§ **Recorded information**:
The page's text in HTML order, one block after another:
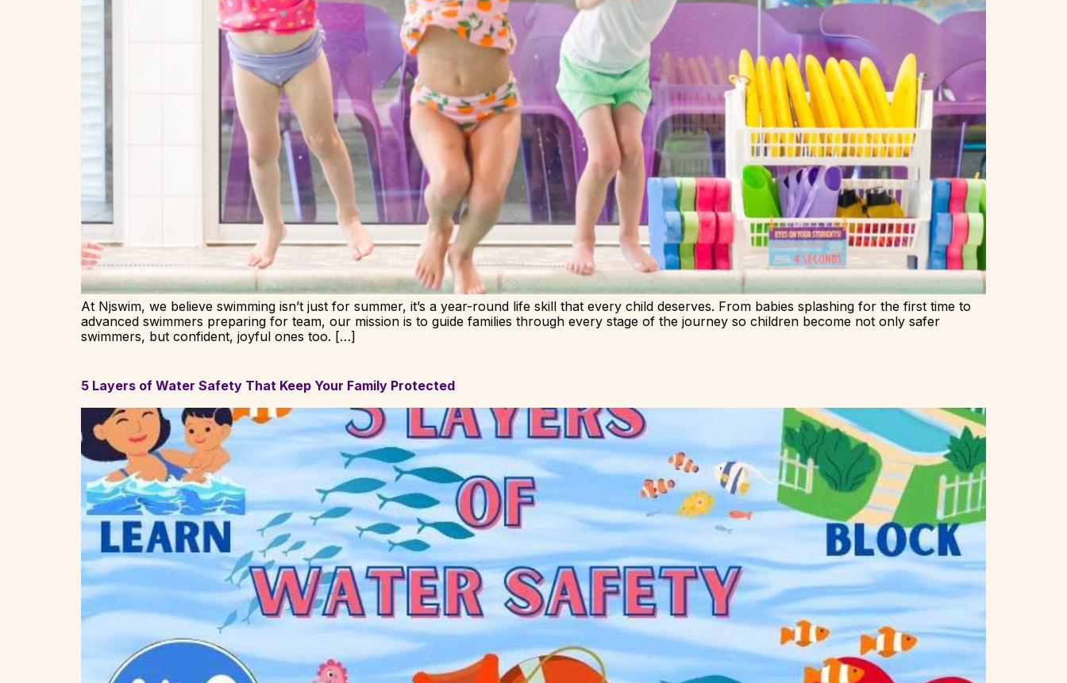
At Njswim, we believe swimming isn’t just for summer, it’s a year-round life skill that every child deserves. From babies splashing for the first time to
advanced swimmers preparing for team, our mission is to guide families through every stage of the journey so children become not only safer
swimmers, but confident, joyful ones too. […]
5 Layers of Water Safety That Keep Your Family Protected

§ **Problem details**:
Return the entries above exactly as they appear. Pictures should not be copied.

§ **Task response**:
The page's text in HTML order, one block after another:
At Njswim, we believe swimming isn’t just for summer, it’s a year-round life skill that every child deserves. From babies splashing for the first time to
advanced swimmers preparing for team, our mission is to guide families through every stage of the journey so children become not only safer
swimmers, but confident, joyful ones too. […]
5 Layers of Water Safety That Keep Your Family Protected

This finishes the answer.